This is...interesting.

Torgo
02-08-2013, 09:11 PM
Yes, in the sense that an enormous meteorite the size of Texas screaming towards the Earth would be 'interesting'.

How do I hate this? Let me count the ways:

1) Lots more money for Amazon, no extra money for authors or publishers
2) Hideous legal/contractual entanglements to sort out
3) Implies the need for horribly persistent DRM, but also feels like it might make DRM impossible, so we'll end up with some kind of hot mess
4) People setting up their own fraudtastic ebook stores because we can't reliably trace the provenance of every ebook. Is it something that was legally purchased or just copied? No idea. So we get ACTUAL for-profit piracy on a massive scale instead of ebook filesharing.
5) Ugh

shadowwalker
02-08-2013, 09:27 PM
I just automatically hate any ideas Amazon comes up with.

PEBKAC
02-08-2013, 09:49 PM
Hey Torgo,

My gut reaction is the same as yours. The article does touch on the topics on your hate list though. Wired didn't get a response from Amazon on the topic, so the article speculates on how it could be implemented.

No matter how it works though, somebody in the equation has to be losing money; if Amazon is looking at this, it's not going to be them.

veinglory
02-08-2013, 09:51 PM
I am more bothered by the insanely general patent. Like no-one else could think if a place to buy and sell digital files.

stephenf
02-08-2013, 09:55 PM
I don't know if this Idea can be made to work ? But I can't see the difference between reselling a paper book and a digital one .

CQuinlan
02-08-2013, 09:59 PM
I don't know if this Idea can be made to work ? But I can't see the difference between reselling a paper book and a digital one .

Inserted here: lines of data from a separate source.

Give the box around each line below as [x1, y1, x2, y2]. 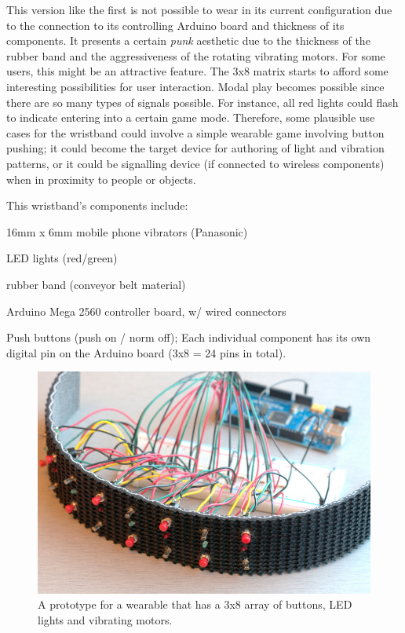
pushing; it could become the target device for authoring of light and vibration [6, 140, 385, 156]
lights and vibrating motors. [38, 611, 173, 628]
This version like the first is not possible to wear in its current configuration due [6, 2, 392, 17]
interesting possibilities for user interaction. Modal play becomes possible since [6, 78, 385, 94]
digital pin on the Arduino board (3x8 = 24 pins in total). [6, 344, 286, 360]
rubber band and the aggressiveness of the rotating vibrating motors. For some [6, 47, 385, 64]
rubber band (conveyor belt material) [6, 276, 186, 292]
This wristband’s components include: [6, 197, 188, 214]

A paper book is one book. You could copy it or scan it but it would take ages. An ebook can be copied without limit and within minutes. I could give you a file without loosing that file myself.


But how the hell can an ebook be 'used'? It's not like the quality would be less. Colour me confused.

hlynn117
02-08-2013, 11:10 PM
A paper book is one book. You could copy it or scan it but it would take ages. An ebook can be copied without limit and within minutes. I could give you a file without loosing that file myself.

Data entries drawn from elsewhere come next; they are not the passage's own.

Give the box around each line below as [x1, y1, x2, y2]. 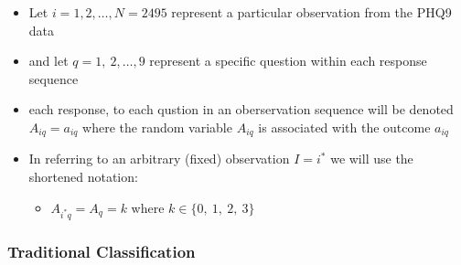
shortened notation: [28, 167, 138, 186]
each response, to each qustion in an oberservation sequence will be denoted [28, 100, 454, 119]
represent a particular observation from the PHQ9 [171, 3, 452, 21]
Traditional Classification [7, 240, 196, 263]
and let [28, 51, 69, 70]
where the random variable [82, 117, 232, 136]
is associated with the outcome [258, 117, 431, 136]
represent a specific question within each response [149, 51, 427, 70]

Another implication is that the person who does the file copying -- making 10,000 copies, say -- gets all the revenue and none goes to the author. Effectively, it turns the middle-man into the person who profits from the book. With physical books, you'd have to buy 10,000 copies to sell them, but with ebooks, you just need to buy one, and you're making all the money that would go to the author. The copier could price their book at .99 or even freaking give it away. It takes the power of material distribution completely away from the author. My suggestion is borrow an ebook from your library because many of them are lending ebooks now.

PEBKAC
02-08-2013, 11:16 PM
A paper book is one book. You could copy it or scan it but it would take ages. An ebook can be copied without limit and within minutes. I could give you a file without loosing that file myself.


But how the hell can an ebook be 'used'? It's not like the quality would be less. Colour me confused.

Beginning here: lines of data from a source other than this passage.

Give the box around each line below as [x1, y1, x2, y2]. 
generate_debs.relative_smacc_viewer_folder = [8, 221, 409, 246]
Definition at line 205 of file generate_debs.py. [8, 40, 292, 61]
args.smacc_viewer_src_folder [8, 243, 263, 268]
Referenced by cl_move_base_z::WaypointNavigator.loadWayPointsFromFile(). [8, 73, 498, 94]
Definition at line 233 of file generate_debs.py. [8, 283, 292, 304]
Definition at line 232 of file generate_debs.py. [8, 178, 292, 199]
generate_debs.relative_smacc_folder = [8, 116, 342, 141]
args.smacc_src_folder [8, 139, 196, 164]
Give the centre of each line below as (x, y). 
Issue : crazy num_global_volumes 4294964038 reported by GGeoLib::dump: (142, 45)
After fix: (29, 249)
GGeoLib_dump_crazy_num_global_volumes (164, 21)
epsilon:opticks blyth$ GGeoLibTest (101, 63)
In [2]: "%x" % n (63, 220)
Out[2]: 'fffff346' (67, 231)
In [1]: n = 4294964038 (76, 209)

That's somewhat addressed by information in the article and the patent.

DRM is used to manage how many times content may be transferred/sold/downloaded/moved between devices/etc. Imagine this situation: I buy an e-book for $10. The rights/DRM are such that it can only ever be accessed from 5 individual devices ever. I download it to my Nook and a copy to my computer. I get a new e-reader for Christmas and download a copy. I buy a new computer and download it there. Now I decide to sell it. It can only ever be copied to one other device ever. When I go to sell it as used, I only get 1$ for it because the buyer can only put it on one device ever, and can't resell or ever because all of the licenses are used up. After the sale goes through, it is removed (or rendered inaccessible by DRM) from all of my devices.

That's just one example of how it could work.

PEBKAC
02-08-2013, 11:21 PM
Another implication is that the person who does the file copying -- making 10,000 copies, say -- gets all the revenue and none goes to the author. Effectively, it turns the middle-man into the person who profits from the book. With physical books, you'd have to buy 10,000 copies to sell them, but with ebooks, you just need to buy one, and you're making all the money that would go to the author. The copier could price their book at .99 or even freaking give it away. It takes the power of material distribution completely away from the author. My suggestion is borrow an ebook from your library because many of them are lending ebooks now.

That would be straight up pirating and is something you could do now. This patent wouldn't make that any easier or any less illegal than it is now.

veinglory
02-08-2013, 11:39 PM
It could leave them saying what file-sharing sites do. That their members may break the law every second, but they are an innocent bystander. But with the extra legitimacy of the Amazon brand.

benbradley
02-09-2013, 12:03 AM
The proposed used digital marketplace would take that one step further. Instead of loaning the access rights of an e-book, music file, video or application, in exchange for some cash, the original owner of the digital file would transfer the rights to use that file to another party permanently.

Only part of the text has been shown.